*** Data shown

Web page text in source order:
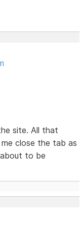
site. All that
close the tab as
to be
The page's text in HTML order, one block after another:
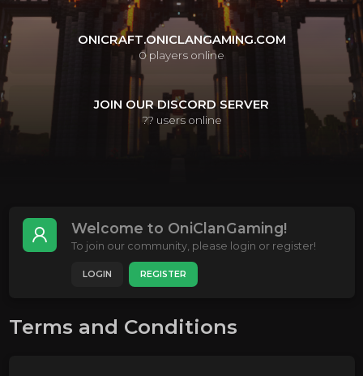
ONICRAFT.ONICLANGAMING.COM
0 players online
JOIN OUR DISCORD SERVER
?? users online
Welcome to OniClanGaming!
To join our community, please login or register!
LOGIN REGISTER
Terms and Conditions
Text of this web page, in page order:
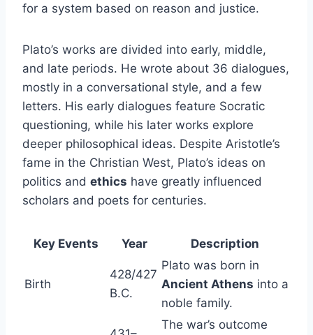
for a system based on reason and justice.
Plato’s works are divided into early, middle,
and late periods. He wrote about 36 dialogues,
mostly in a conversational style, and a few
letters. His early dialogues feature Socratic
questioning, while his later works explore
deeper philosophical ideas. Despite Aristotle’s
fame in the Christian West, Plato’s ideas on
politics and ethics have greatly influenced
scholars and poets for centuries.
Key Events Year Description
Birth
428/427
B.C.
Plato was born in
Ancient Athens into a
noble family.
The war’s outcome
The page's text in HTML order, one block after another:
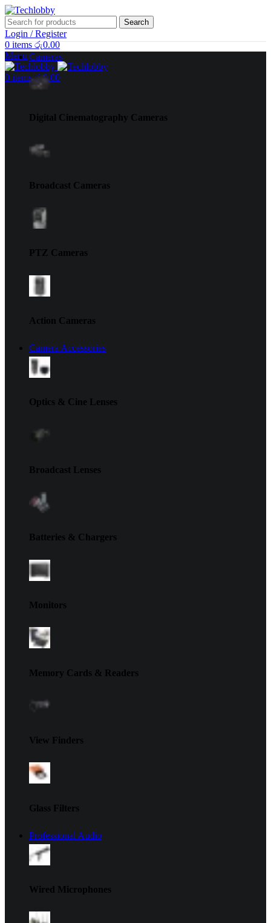
Search
Login / Register
0 items රු0.00
Menu
0 items රු0.00
Cameras
Digital Cinematography Cameras
Broadcast Cameras
PTZ Cameras
Action Cameras
Camera Accessories
Optics & Cine Lenses
Broadcast Lenses
Batteries & Chargers
Monitors
Memory Cards & Readers
View Finders
Glass Filters
Professional Audio
Wired Microphones
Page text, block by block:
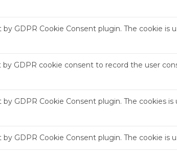
by GDPR Cookie Consent plugin. The cookie
by GDPR cookie consent to record the user
by GDPR Cookie Consent plugin. The cookies
by GDPR Cookie Consent plugin. The cookie
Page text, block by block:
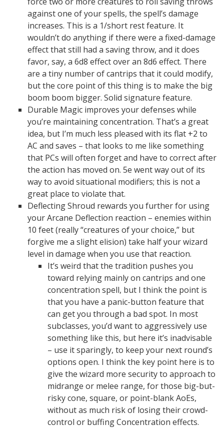
against one of your spells, the spell’s damage
increases. This is a 1/short rest feature. It
wouldn’t do anything if there were a fixed-damage
effect that still had a saving throw, and it does
favor, say, a 6d8 effect over an 8d6 effect. There
are a tiny number of cantrips that it could modify,
but the core point of this thing is to make the big
boom boom bigger. Solid signature feature.
Durable Magic improves your defenses while
you’re maintaining concentration. That’s a great
idea, but I’m much less pleased with its flat +2 to
AC and saves – that looks to me like something
that PCs will often forget and have to correct after
the action has moved on. 5e went way out of its
way to avoid situational modifiers; this is not a
great place to violate that.
Deflecting Shroud rewards you further for using
your Arcane Deflection reaction – enemies within
10 feet (really “creatures of your choice,” but
forgive me a slight elision) take half your wizard
level in damage when you use that reaction.
It’s weird that the tradition pushes you
toward relying mainly on cantrips and one
concentration spell, but I think the point is
that you have a panic-button feature that
can get you through a bad spot. In most
subclasses, you’d want to aggressively use
something like this, but here it’s inadvisable
– use it sparingly, to keep your next round’s
options open. I think the key point here is to
give the wizard more security to approach to
midrange or melee range, for those big-but-
risky cone, square, or point-blank AoEs,
without as much risk of losing their crowd-
control or buffing Concentration effects.
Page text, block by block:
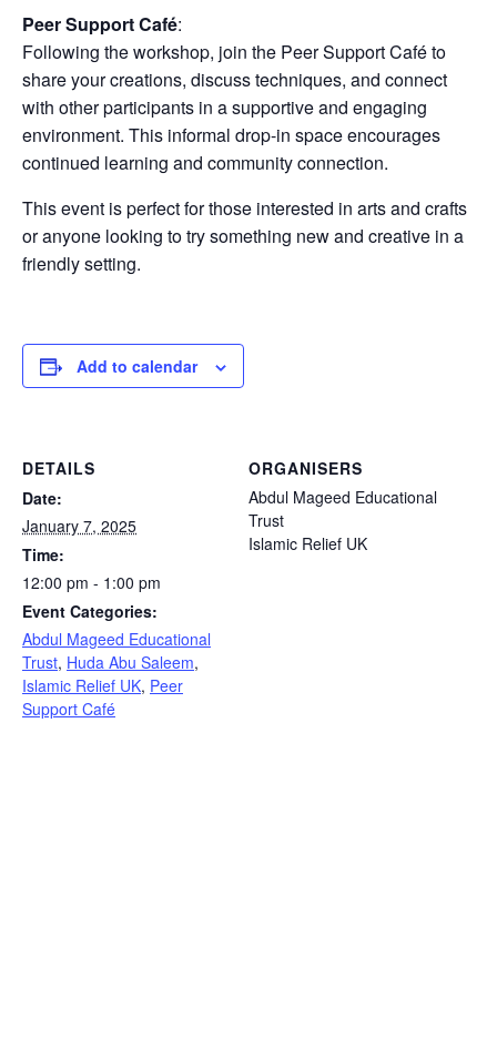
Peer Support Café:
Following the workshop, join the Peer Support Café to
share your creations, discuss techniques, and connect
with other participants in a supportive and engaging
environment. This informal drop-in space encourages
continued learning and community connection.
This event is perfect for those interested in arts and crafts
or anyone looking to try something new and creative in a
friendly setting.
Add to calendar
DETAILS
Date:
January 7, 2025
Time:
12:00 pm - 1:00 pm
Event Categories:
Abdul Mageed Educational
Trust, Huda Abu Saleem,
Islamic Relief UK, Peer
Support Café
ORGANISERS
Abdul Mageed Educational
Trust
Islamic Relief UK
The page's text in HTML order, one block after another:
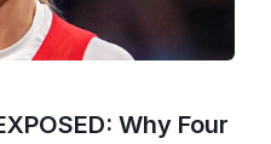
Why Four
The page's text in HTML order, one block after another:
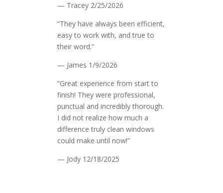
— Tracey 2/25/2026
“They have always been efficient,
easy to work with, and true to
their word.”
— James 1/9/2026
“Great experience from start to
finish! They were professional,
punctual and incredibly thorough.
I did not realize how much a
difference truly clean windows
could make until now!”
— Jody 12/18/2025
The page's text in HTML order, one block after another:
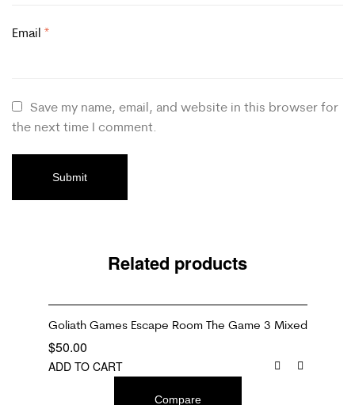
Email *
Save my name, email, and website in this browser for
the next time I comment.
Related products
Goliath Games Escape Room The Game 3 Mixed
$50.00
ADD TO CART
Compare
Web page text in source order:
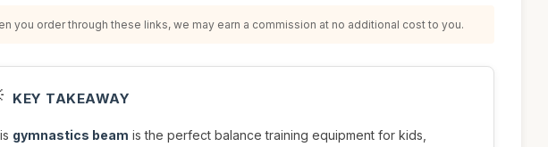
you order through these links, we may earn a commission at no additional cost to you.
KEY TAKEAWAY
gymnastics beam is the perfect balance training equipment for kids,
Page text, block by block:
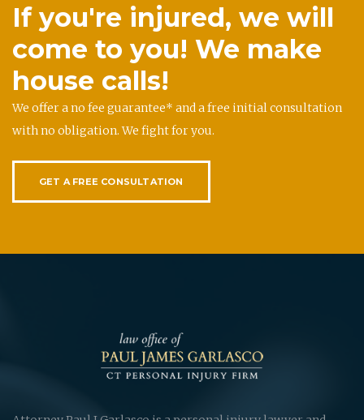
If you're injured, we will
come to you! We make
house calls!
We offer a no fee guarantee* and a free initial consultation
with no obligation. We fight for you.
GET A FREE CONSULTATION
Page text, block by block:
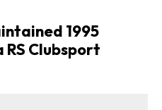
1995
RS Clubsport
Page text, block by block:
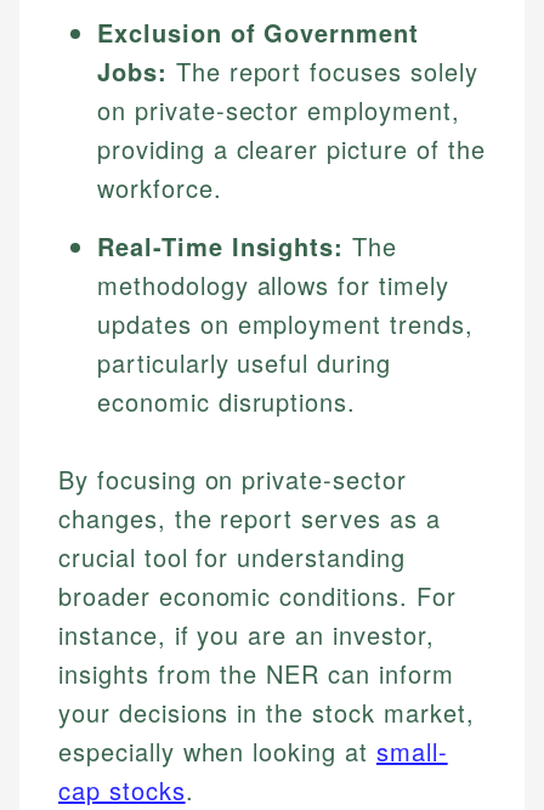
Exclusion of Government
Jobs: The report focuses solely
on private-sector employment,
providing a clearer picture of the
workforce.
Real-Time Insights: The
methodology allows for timely
updates on employment trends,
particularly useful during
economic disruptions.
By focusing on private-sector
changes, the report serves as a
crucial tool for understanding
broader economic conditions. For
instance, if you are an investor,
insights from the NER can inform
your decisions in the stock market,
especially when looking at small-
cap stocks.
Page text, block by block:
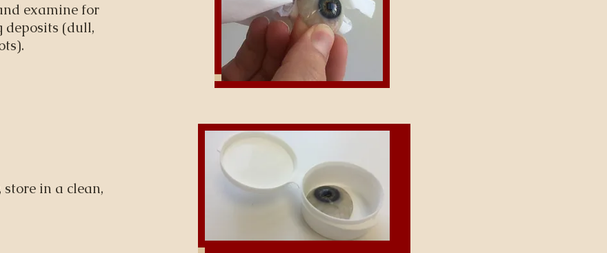
examine for
deposits (dull,
store in a clean,
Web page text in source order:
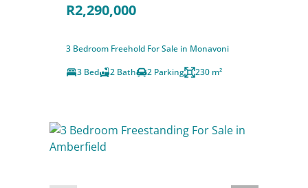
R2,290,000
3 Bedroom Freehold For Sale in Monavoni
3 Bed
2 Bath 2 Parking 230 m²
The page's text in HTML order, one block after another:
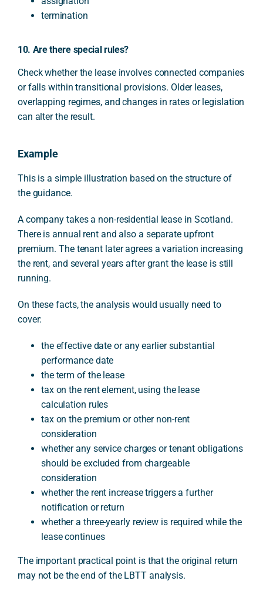
termination
10. Are there special rules?
Check whether the lease involves connected companies
or falls within transitional provisions. Older leases,
overlapping regimes, and changes in rates or legislation
can alter the result.
Example
This is a simple illustration based on the structure of
the guidance.
A company takes a non-residential lease in Scotland.
There is annual rent and also a separate upfront
premium. The tenant later agrees a variation increasing
the rent, and several years after grant the lease is still
running.
On these facts, the analysis would usually need to
cover:
the effective date or any earlier substantial
performance date
the term of the lease
tax on the rent element, using the lease
calculation rules
tax on the premium or other non-rent
consideration
whether any service charges or tenant obligations
should be excluded from chargeable
consideration
whether the rent increase triggers a further
notification or return
whether a three-yearly review is required while the
lease continues
The important practical point is that the original return
may not be the end of the LBTT analysis.
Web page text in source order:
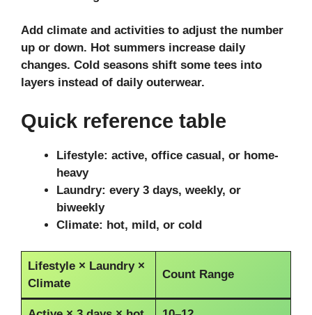
Add climate and activities to adjust the number
up or down. Hot summers increase daily
changes. Cold seasons shift some tees into
layers instead of daily outerwear.
Quick reference table
Lifestyle: active, office casual, or home-
heavy
Laundry: every 3 days, weekly, or
biweekly
Climate: hot, mild, or cold
Lifestyle × Laundry ×
Climate
Count Range
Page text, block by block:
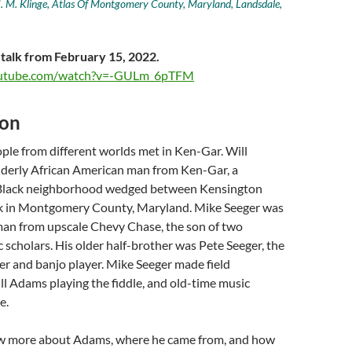
M. Klinge, Atlas Of Montgomery County, Maryland, Landsdale,
from February 15, 2022.
watch?v=-GULm_6pTFM
from different worlds met in Ken-Gar. Will
African American man from Ken-Gar, a
neighborhood wedged between Kensington
in Montgomery County, Maryland. Mike Seeger was
from upscale Chevy Chase, the son of two
His older half-brother was Pete Seeger, the
and banjo player. Mike Seeger made field
Adams playing the fiddle, and old-time music
more about Adams, where he came from, and how
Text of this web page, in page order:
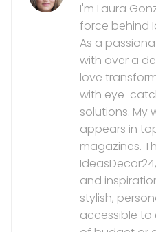
I'm Laura
force behind
As a
with over a
love
with eye-
solutions. My
appears in
magazines.
and
stylish,
accessible to
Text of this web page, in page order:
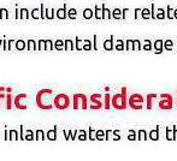
include other
damage
waters and
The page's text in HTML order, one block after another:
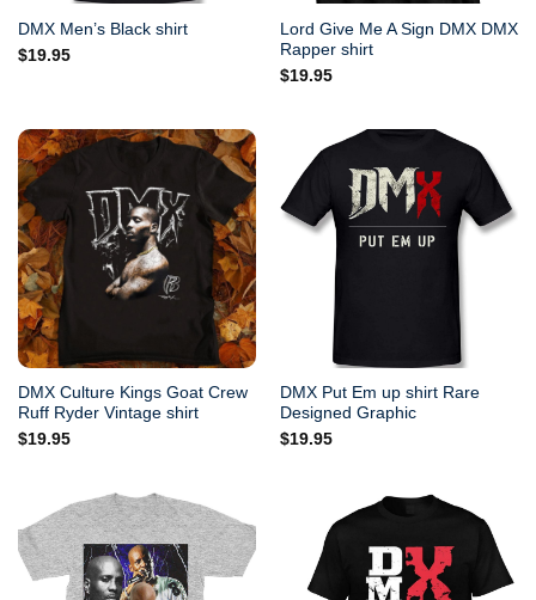
DMX Men’s Black shirt
$19.95
Lord Give Me A Sign DMX DMX
Rapper shirt
$19.95
DMX Culture Kings Goat Crew
Ruff Ryder Vintage shirt
$19.95
DMX Put Em up shirt Rare
Designed Graphic
$19.95
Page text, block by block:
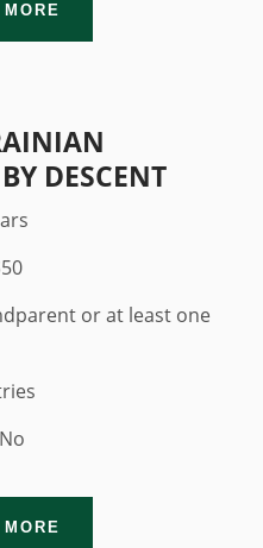
DESCENT
or at least one
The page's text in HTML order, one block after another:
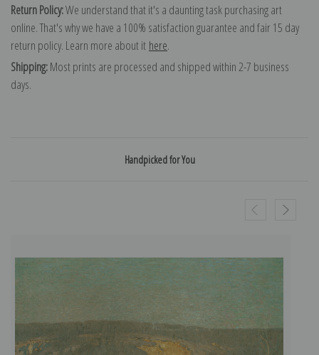
Return Policy:We understand that it's a daunting task purchasing art
online. That's why we have a 100% satisfaction guarantee and fair 15 day
return policy. Learn more about it here.
Shipping:Most prints are processed and shipped within 2-7 business
days.
Handpicked for You
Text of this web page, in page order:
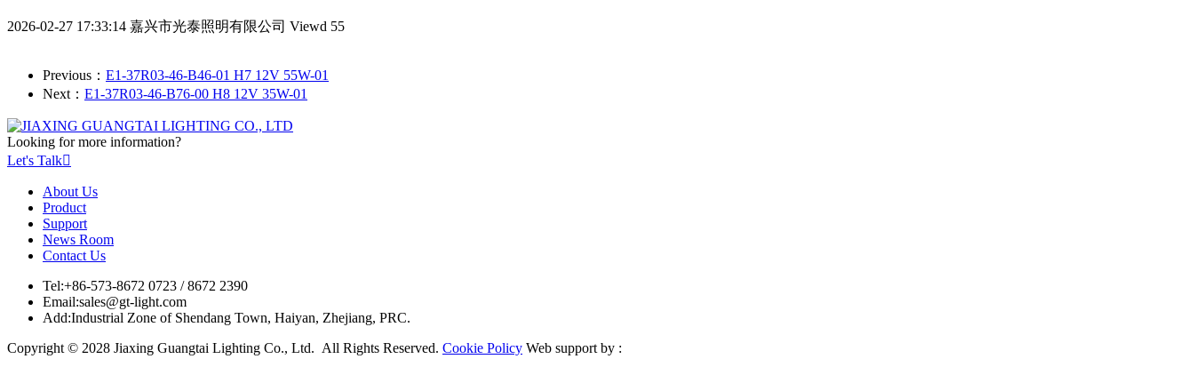
2026-02-27 17:33:14 嘉兴市光泰照明有限公司 Viewd 55
Previous： E1-37R03-46-B46-01 H7 12V 55W-01
Next： E1-37R03-46-B76-00 H8 12V 35W-01
Looking for more information?
Let's Talk
About Us
Product
Support
News Room
Contact Us
Tel:+86-573-8672 0723 / 8672 2390
Email:sales@gt-light.com
Add:Industrial Zone of Shendang Town, Haiyan, Zhejiang, PRC.
Copyright © 2028 Jiaxing Guangtai Lighting Co., Ltd. All Rights Reserved. Cookie Policy Web support by :
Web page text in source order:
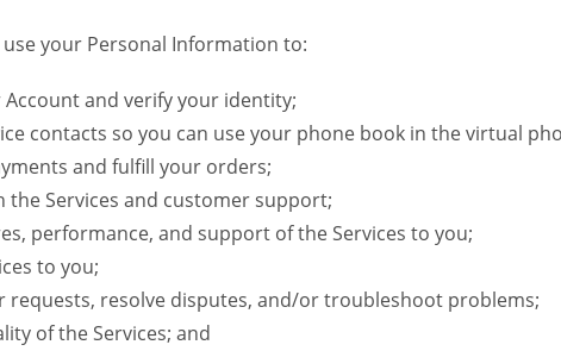
use your Personal Information to:
and verify your identity;
contacts so you can use your phone book in the virtual
and fulfill your orders;
the Services and customer support;
performance, and support of the Services to you;
to you;
requests, resolve disputes, and/or troubleshoot problems;
of the Services; and
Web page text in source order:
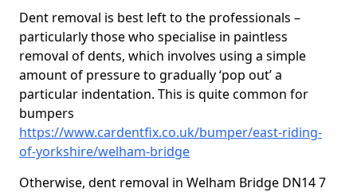
Dent removal is best left to the professionals –
particularly those who specialise in paintless
removal of dents, which involves using a simple
amount of pressure to gradually ‘pop out’ a
particular indentation. This is quite common for
bumpers
https://www.cardentfix.co.uk/bumper/east-riding-
of-yorkshire/welham-bridge
Otherwise, dent removal in Welham Bridge DN14 7
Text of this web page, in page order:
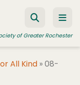
of Greater Rochester
All Kind »08-

******

Goal of the exercise:
The answer is those lines of the material above that run from the one containing "Shipping:Most prints are" up to and including the one containing "removal of dents, which", restated exactly and without images.

Output for this exercise:
Shipping:Most prints are processed and shipped within 2-7 business
days.
Handpicked for You
Text of this web page, in page order:
2026-02-27 17:33:14 嘉兴市光泰照明有限公司 Viewd 55
Previous： E1-37R03-46-B46-01 H7 12V 55W-01
Next： E1-37R03-46-B76-00 H8 12V 35W-01
Looking for more information?
Let's Talk
About Us
Product
Support
News Room
Contact Us
Tel:+86-573-8672 0723 / 8672 2390
Email:sales@gt-light.com
Add:Industrial Zone of Shendang Town, Haiyan, Zhejiang, PRC.
Copyright © 2028 Jiaxing Guangtai Lighting Co., Ltd. All Rights Reserved. Cookie Policy Web support by :
Web page text in source order:
use your Personal Information to:
and verify your identity;
contacts so you can use your phone book in the virtual
and fulfill your orders;
the Services and customer support;
performance, and support of the Services to you;
to you;
requests, resolve disputes, and/or troubleshoot problems;
of the Services; and
Web page text in source order:
Dent removal is best left to the professionals –
particularly those who specialise in paintless
removal of dents, which involves using a simple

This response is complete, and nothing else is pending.